AI chatbots have become an essential tool for businesses and organizations. But most chatbot solutions depend on cloud-based models that introduce latency, API limitations, and perhaps most importantly, privacy concerns. What if you could run an AI chatbot entirely on your machine and still retain conversation history with a fully featured data platform?
In this post, we’ll walk through setting up a self-hosted AI chatbot using Docker Model Runner, a brand new feature from Docker that lets you run containerized models locally for inference and more, and Couchbase Capella to store, retrieve and search through conversations. The result is a fast, private and flexible chatbot that you control.
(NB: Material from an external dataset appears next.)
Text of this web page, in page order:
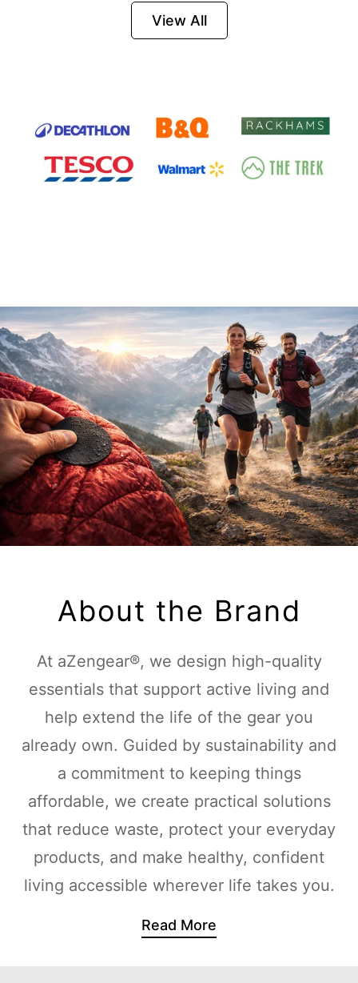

Ready to get started? Let’s get going!
Setting up Docker Model Runner
First, let’s ensure that your Docker Desktop and CLI version is up to date so that you have the Model Runner feature available to you. You do that by running docker model status
from your terminal. If it is successful, you will see a success message outputted that Docker Model Runner is running
. If you don’t, then you need to first get the latest version of Docker and install it. After you update Docker, you can run that command again and it should work.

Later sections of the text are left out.